This special issue belongs to the section “Atom Based Quantum Technology“.

Special Issue Information

Dear Colleagues,

Quantum computing based on neutral atoms—particularly those excited to high Rydberg states—has emerged as one of the most promising platforms for scalable, programmable quantum information processing. Over the past decade, rapid experimental and theoretical advances have enabled unprecedented control over large arrays of neutral atoms, with strong, long-range Rydberg interactions for the implementation of quantum gates, quantum simulation, and analog many-body dynamics. These developments have been supported by innovations in laser cooling and trapping, high-fidelity state preparation, coherent Rydberg excitation, optical tweezer arrays, and error mitigation strategies.

Rydberg-atom platforms can achieve system sizes of hundreds of individually controlled atoms, allowing exploration of quantum phases, constrained dynamics, optimization, and digital quantum algorithms. At the same time, fundamental challenges remain, including decoherence mechanisms, motional effects, addressing crosstalk, gate-error characterization, and theoretical modeling of strongly interacting open quantum systems. The interplay between atomic physics, quantum optics, condensed-matter theory, quantum information science, and emerging technologies continues to drive progress toward fault-tolerant architectures.

This Special Issue will bring together recent advances in the science and technology of Rydberg-mediated quantum computing. It will include contributions on state-of-the-art experiments, theoretical modeling, algorithmic applications, engineering approaches to scaling, and cross-disciplinary developments that utilize Rydberg interactions as a powerful tool for quantum information processing and quantum simulation. We aim to highlight both foundational insights and practical implementations that will shape the next generation of quantum technologies based on neutral-atom platforms.

Dr. Bindiya Arora
Dr. Paramjit Kaur
Dr. Harpreet Singh
Guest Editors

Manuscript Submission Information

Manuscripts should be submitted online at www.mdpi.com by registering and logging in to this website. Once you are registered, click here to go to the submission form. Manuscripts can be submitted until the deadline. All submissions that pass pre-check are peer-reviewed. Accepted papers will be published continuously in the journal (as soon as accepted) and will be listed together on the special issue website. Research articles, review articles as well as short communications are invited. For planned papers, a title and short abstract (about 250 words) can be sent to the Editorial Office for assessment.

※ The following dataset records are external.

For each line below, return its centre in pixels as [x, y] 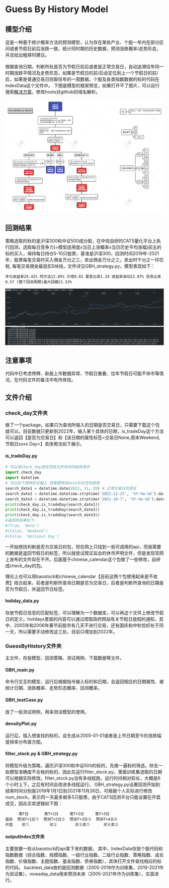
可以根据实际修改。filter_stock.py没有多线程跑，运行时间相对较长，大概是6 [83, 778]
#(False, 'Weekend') [27, 531]
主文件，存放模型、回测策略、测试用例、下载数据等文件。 [65, 658]
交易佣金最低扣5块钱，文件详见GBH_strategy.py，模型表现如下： [88, 266]
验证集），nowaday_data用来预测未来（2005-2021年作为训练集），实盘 [82, 874]
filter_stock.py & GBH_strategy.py [41, 754]
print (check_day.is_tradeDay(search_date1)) [53, 504]
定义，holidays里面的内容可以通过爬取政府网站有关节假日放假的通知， [87, 619]
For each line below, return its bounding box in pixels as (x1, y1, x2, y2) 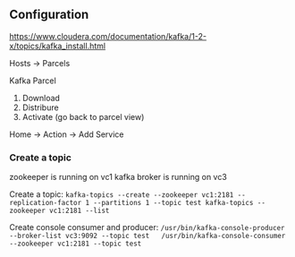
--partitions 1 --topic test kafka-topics (93, 199, 254, 208)
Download (21, 92, 61, 103)
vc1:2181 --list (48, 206, 110, 216)
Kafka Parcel (9, 75, 56, 86)
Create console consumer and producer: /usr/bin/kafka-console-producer (9, 222, 285, 233)
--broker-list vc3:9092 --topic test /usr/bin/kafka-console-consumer (9, 232, 286, 241)
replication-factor (9, 199, 82, 208)
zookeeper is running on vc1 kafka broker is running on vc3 (9, 172, 228, 183)
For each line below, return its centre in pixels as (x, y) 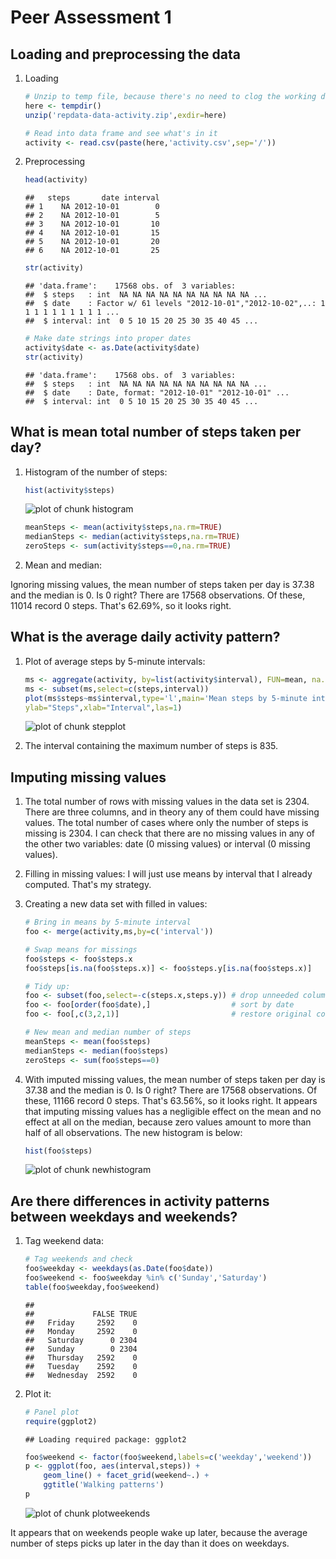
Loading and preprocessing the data (125, 54)
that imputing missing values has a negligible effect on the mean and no (173, 1111)
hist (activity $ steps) (69, 490)
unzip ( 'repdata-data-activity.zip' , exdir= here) (125, 115)
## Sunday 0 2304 (81, 1349)
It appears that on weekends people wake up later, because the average (159, 1532)
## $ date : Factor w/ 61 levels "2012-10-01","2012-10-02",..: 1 (175, 304)
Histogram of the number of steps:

Submitted manuscripts should not have been published previously, nor be under consideration for publication elsewhere (except conference proceedings papers). All manuscripts are thoroughly refereed through a single-blind peer-review process. A guide for authors and other relevant information for submission of manuscripts is available on the Instructions for Authors page. Atoms is an international peer-reviewed open access monthly journal published by MDPI.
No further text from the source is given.